Thanks for the link. Even though they "approved" me and all my personal info is registered and showing on the app I can't see any orders or schedule anything. I never got a red card, so I don't know what is going on. I can't find a contact or help number anywhere on the app? When do they send the red card? Wondering if the fact that I never attended one of the orientations 225 miles away in Boston is the fly in the ointment.....


----------



## Bbonez (Aug 10, 2018)

vtcomics said:


> When do they send the red card?


I signed up last week and I received my food bag and red card on Wednesday. As soon as I put my red card info into the app I was able to start dashing.


----------



## vtcomics (Oct 9, 2018)

Bbonez said:


> I signed up last week and I received my food bag and red card on Wednesday.
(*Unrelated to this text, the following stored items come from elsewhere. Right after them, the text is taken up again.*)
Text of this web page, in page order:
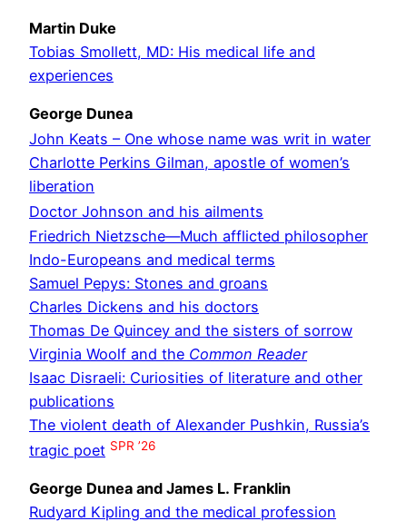
Martin Duke
Tobias Smollett, MD: His medical life and
experiences
George Dunea
John Keats – One whose name was writ in water
Charlotte Perkins Gilman, apostle of women’s
liberation
Doctor Johnson and his ailments
Friedrich Nietzsche—Much afflicted philosopher
Indo-Europeans and medical terms
Samuel Pepys: Stones and groans
Charles Dickens and his doctors
Thomas De Quincey and the sisters of sorrow
Virginia Woolf and the Common Reader
Isaac Disraeli: Curiosities of literature and other
publications
The violent death of Alexander Pushkin, Russia’s
tragic poet SPR ’26
George Dunea and James L. Franklin
Rudyard Kipling and the medical profession

As soon as I put my red card info into the app I was able to start dashing.


Did you have to go attend an orientation?


----------



## Bbonez (Aug 10, 2018)

vtcomics said:


> Did you have to go attend an orientation?


No, there was no training at all. I watched a couple YouTube videos just because I wanted to, wasn't required.


----------



## vtcomics (Oct 9, 2018)

Bbonez said:


> No, there was no training at all. I watched a couple YouTube videos just because I wanted to, wasn't required.


I got off my lazy ass and called DD customer service and they said I need to attend the orientation before they'll send me the welcome kit and finish activating my account. I'm not driving to frigging Boston 4 hours away to attend a Door Dash orientation. Thus ends my DD career.....


----------



## Z129 (May 30, 2018)

That's so absurd because all you do is watch a video and grab a bag and a thermal blanket. Or is that Postmates?


----------



## MHR (Jul 23, 2017)

Z129 said:


> That's so absurd because all you do is watch a video and grab a bag and a thermal blanket. Or is that Postmates?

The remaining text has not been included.